[Dataset items]
______
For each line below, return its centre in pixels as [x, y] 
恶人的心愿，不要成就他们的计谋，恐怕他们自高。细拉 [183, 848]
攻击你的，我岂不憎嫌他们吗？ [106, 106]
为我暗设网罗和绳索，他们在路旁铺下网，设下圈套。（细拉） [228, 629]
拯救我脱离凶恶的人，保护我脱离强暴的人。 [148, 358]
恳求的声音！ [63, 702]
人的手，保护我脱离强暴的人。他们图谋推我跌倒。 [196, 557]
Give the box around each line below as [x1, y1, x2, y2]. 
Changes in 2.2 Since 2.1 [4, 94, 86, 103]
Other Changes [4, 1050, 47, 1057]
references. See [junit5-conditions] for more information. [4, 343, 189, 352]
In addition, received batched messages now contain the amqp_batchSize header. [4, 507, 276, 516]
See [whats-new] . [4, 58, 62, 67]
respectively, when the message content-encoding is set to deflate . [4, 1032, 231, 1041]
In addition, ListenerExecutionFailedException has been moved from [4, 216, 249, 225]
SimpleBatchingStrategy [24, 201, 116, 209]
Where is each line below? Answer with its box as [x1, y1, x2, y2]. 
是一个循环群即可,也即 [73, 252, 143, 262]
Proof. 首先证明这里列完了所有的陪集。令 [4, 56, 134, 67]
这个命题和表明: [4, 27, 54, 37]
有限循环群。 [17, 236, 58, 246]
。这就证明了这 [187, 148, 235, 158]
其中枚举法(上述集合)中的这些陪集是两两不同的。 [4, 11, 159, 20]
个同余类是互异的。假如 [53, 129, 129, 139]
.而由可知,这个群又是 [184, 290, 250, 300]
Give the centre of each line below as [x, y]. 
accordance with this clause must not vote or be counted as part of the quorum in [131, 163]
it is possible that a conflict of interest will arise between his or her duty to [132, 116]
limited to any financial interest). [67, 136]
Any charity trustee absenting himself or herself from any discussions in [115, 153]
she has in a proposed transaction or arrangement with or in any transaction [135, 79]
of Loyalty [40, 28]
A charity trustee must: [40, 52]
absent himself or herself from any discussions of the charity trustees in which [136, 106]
______
_Work to be completed:_ All the records above need to be output exactly, with none omitted.

_Exercise output:_
For each line below, return its centre in pixels as [x, y] 
恶人的心愿，不要成就他们的计谋，恐怕他们自高。细拉 [183, 848]
攻击你的，我岂不憎嫌他们吗？ [106, 106]
为我暗设网罗和绳索，他们在路旁铺下网，设下圈套。（细拉） [228, 629]
拯救我脱离凶恶的人，保护我脱离强暴的人。 [148, 358]
恳求的声音！ [63, 702]
人的手，保护我脱离强暴的人。他们图谋推我跌倒。 [196, 557]
Give the box around each line below as [x1, y1, x2, y2]. 
Changes in 2.2 Since 2.1 [4, 94, 86, 103]
Other Changes [4, 1050, 47, 1057]
references. See [junit5-conditions] for more information. [4, 343, 189, 352]
In addition, received batched messages now contain the amqp_batchSize header. [4, 507, 276, 516]
See [whats-new] . [4, 58, 62, 67]
respectively, when the message content-encoding is set to deflate . [4, 1032, 231, 1041]
In addition, ListenerExecutionFailedException has been moved from [4, 216, 249, 225]
SimpleBatchingStrategy [24, 201, 116, 209]
Where is each line below? Answer with its box as [x1, y1, x2, y2]. 
是一个循环群即可,也即 [73, 252, 143, 262]
Proof. 首先证明这里列完了所有的陪集。令 [4, 56, 134, 67]
这个命题和表明: [4, 27, 54, 37]
有限循环群。 [17, 236, 58, 246]
。这就证明了这 [187, 148, 235, 158]
其中枚举法(上述集合)中的这些陪集是两两不同的。 [4, 11, 159, 20]
个同余类是互异的。假如 [53, 129, 129, 139]
.而由可知,这个群又是 [184, 290, 250, 300]
Give the centre of each line below as [x, y]. 
accordance with this clause must not vote or be counted as part of the quorum in [131, 163]
it is possible that a conflict of interest will arise between his or her duty to [132, 116]
limited to any financial interest). [67, 136]
Any charity trustee absenting himself or herself from any discussions in [115, 153]
she has in a proposed transaction or arrangement with or in any transaction [135, 79]
of Loyalty [40, 28]
A charity trustee must: [40, 52]
absent himself or herself from any discussions of the charity trustees in which [136, 106]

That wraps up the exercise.